Automation
Automating The Build of New Environments.
The Problem
I look after a Peoplesoft Campus Solutions system, which we call CamSIS. This is the student records system for the University of Cambridge. It is a pretty important system, as it is core to the mission of the University. This means that there is always some kind of work going on to improve it, upgrade it, or add new functionality.
Having a lot of changes, and work going on means there are a lot of test, development and training environments. Normally there are about 20, during large projects there can be even more than this.
Earlier last year, Oracle started to deliver patches in a new way. Instead of delivering a file, they would deliver a complete working system, which we could fire up, compare with our system and copy the differences which we wanted.
At the same time in the IT world, we saw computers becoming more powerful and cheaper. More use was made of virtual machines, or VMs. Oracle seemed to be moving down this path too.
I decided to rearchitect our system so that each tier of each environment, apart from the database, is on a virtual machine. This allows us to use Oracles installer to deploy the software without too many changes. This isn’t the end of the story though. There are a number of changes made to Peoplesoft to make it Campus Solutions, and even more to make it CamSIS.
We used to have a list of things to do. Some of these only needed to be done once when a new server was comissioned. Some needed to be done when a new environment was created, and some needed to be done on every upgrade.
The Solution
Managing all this work for around 80 VMs was clearly going to be a lot of effort.
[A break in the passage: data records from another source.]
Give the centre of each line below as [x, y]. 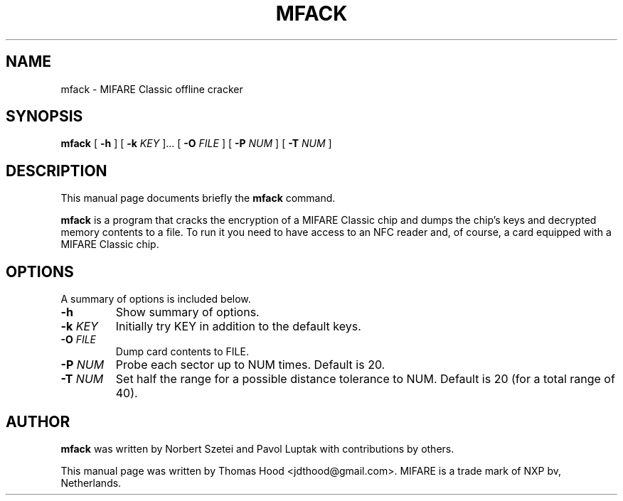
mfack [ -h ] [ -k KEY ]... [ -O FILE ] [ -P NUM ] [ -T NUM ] [196, 144]
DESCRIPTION [57, 171]
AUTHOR [38, 421]
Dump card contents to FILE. [182, 352]
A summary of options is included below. [156, 299]
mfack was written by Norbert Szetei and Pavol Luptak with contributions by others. [257, 448]
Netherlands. [91, 483]
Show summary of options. [187, 312]
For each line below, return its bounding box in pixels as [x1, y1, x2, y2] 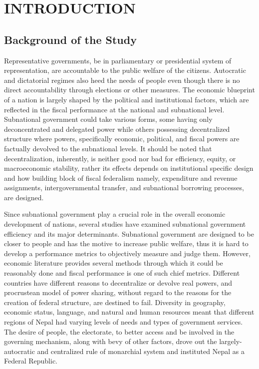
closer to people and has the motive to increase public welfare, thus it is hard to [4, 238, 249, 249]
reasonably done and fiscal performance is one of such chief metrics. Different [4, 268, 240, 278]
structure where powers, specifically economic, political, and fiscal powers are [4, 133, 240, 144]
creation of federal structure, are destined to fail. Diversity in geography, [4, 297, 226, 307]
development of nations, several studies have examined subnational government [4, 219, 246, 229]
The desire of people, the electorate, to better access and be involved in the [4, 326, 235, 337]
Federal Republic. [4, 356, 58, 366]
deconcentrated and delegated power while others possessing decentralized [4, 123, 230, 134]
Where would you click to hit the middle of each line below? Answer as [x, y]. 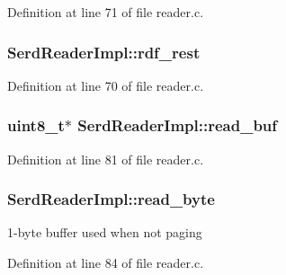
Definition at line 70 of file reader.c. [106, 85]
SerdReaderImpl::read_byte [111, 199]
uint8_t [36, 125]
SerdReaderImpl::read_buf [178, 125]
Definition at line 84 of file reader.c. [106, 263]
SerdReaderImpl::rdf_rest [104, 52]
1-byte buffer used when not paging [105, 232]
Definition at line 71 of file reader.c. [106, 12]
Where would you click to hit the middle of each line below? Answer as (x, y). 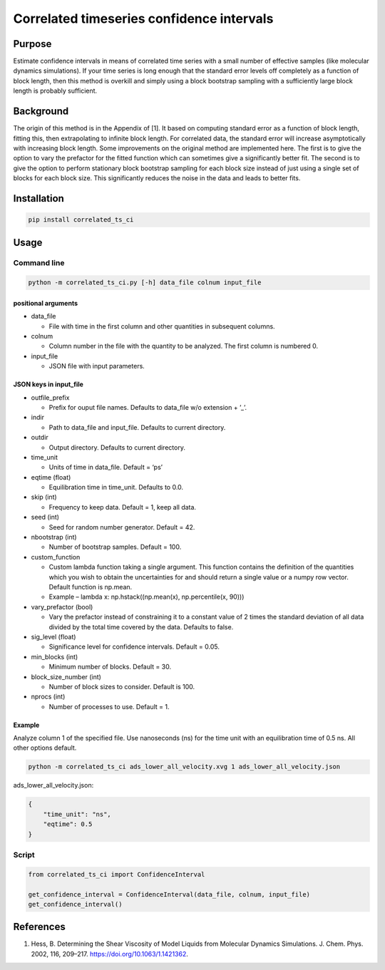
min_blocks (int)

I decided to create scripts to configure and install the software on VMs. When there is an upgrade, we clean the VM, and reinstall. After investigating, I noticed that some of my colleagues were using ansible to manage software, and decided to do the same myself. At least then I could ask questions if I got stuck.
After many months of developing the scripts on and off, and many interations of the software, these scripts are almost complete. The only thing that is required once the scripts have convigured the VMs, is to start them up, and the instance should work.
Another, smaller problem
Occasionally we notice a small bug that needs to be fixed. Sometimes there is a change to a file requested by the developers. It is acually quite hard to get these tested. A quick fix to a file, but do I really want to make the system unavailable for an hour while the build is tested. Also, a quick fix - what could possibly go wrong? It is bound to work isn’t it?
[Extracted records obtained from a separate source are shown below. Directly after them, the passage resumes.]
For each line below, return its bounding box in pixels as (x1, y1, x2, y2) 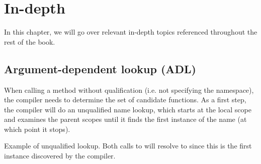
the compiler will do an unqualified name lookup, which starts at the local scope (4, 104, 251, 114)
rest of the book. (4, 36, 55, 47)
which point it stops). (4, 123, 70, 134)
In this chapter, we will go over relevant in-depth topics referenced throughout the (4, 27, 257, 37)
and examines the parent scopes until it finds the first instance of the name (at (4, 114, 247, 124)
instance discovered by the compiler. (4, 150, 116, 161)
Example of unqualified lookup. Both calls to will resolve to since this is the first (4, 140, 252, 151)
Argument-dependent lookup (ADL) (4, 61, 197, 76)
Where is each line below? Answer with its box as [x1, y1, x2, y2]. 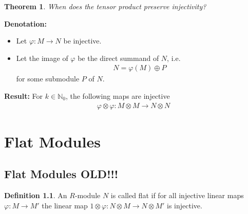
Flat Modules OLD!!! [4, 166, 119, 182]
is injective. [167, 200, 202, 210]
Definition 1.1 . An [4, 190, 67, 201]
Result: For [4, 91, 43, 101]
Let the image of [16, 52, 68, 63]
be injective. [63, 35, 102, 46]
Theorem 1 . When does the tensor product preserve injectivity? [4, 1, 206, 11]
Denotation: [4, 18, 47, 29]
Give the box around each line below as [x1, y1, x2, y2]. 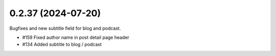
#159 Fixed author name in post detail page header [22, 34, 130, 40]
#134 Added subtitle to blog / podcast [22, 41, 102, 47]
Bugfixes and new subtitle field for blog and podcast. [9, 25, 121, 31]
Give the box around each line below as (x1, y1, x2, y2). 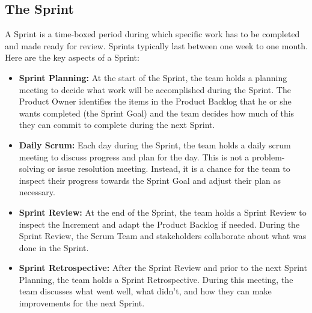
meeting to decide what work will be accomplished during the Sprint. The (19, 83, 291, 96)
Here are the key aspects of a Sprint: (5, 51, 139, 64)
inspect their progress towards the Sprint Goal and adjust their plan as (19, 174, 281, 186)
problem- (251, 150, 285, 163)
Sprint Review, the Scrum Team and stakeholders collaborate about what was (19, 229, 307, 242)
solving (19, 162, 45, 175)
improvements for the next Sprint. (19, 297, 145, 309)
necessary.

This confidence is of course misplaced. While a quick fix might work, it is just as likely to fail. It must be tested, or it will end up being tested when an environment is being built when we can least afford for something to go wrong.
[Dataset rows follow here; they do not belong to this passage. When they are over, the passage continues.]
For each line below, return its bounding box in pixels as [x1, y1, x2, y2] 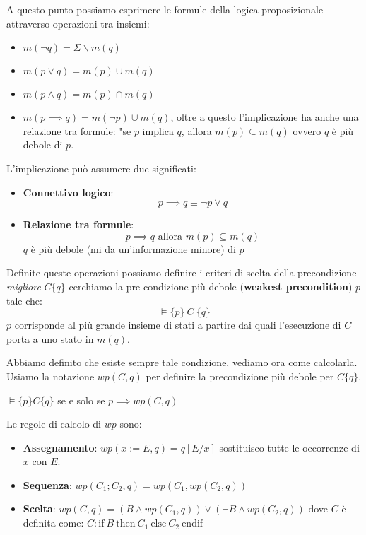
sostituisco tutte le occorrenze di [219, 440, 360, 454]
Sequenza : [23, 477, 72, 492]
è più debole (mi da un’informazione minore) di [30, 241, 236, 256]
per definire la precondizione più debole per [146, 368, 334, 383]
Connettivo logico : [23, 184, 114, 199]
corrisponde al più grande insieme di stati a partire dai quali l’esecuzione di [14, 317, 341, 332]
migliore [6, 278, 41, 293]
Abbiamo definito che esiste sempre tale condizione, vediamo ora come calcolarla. [6, 355, 358, 370]

The way to the next solution
The solution then is to test every night. Even better, if after the build completes we could run some automated tests created by the test team to make sure the system is working properly, we could have confidence in our scripts.
Asking around I discovered that this is getting close to what is called Continuous Integration, and there are a couple of products that can help us with this. They include Bamboo, which you have to pay for, and Jenkins which you don’t. It is easier to get permission to do something that is free, so I am investigating Jenkins first.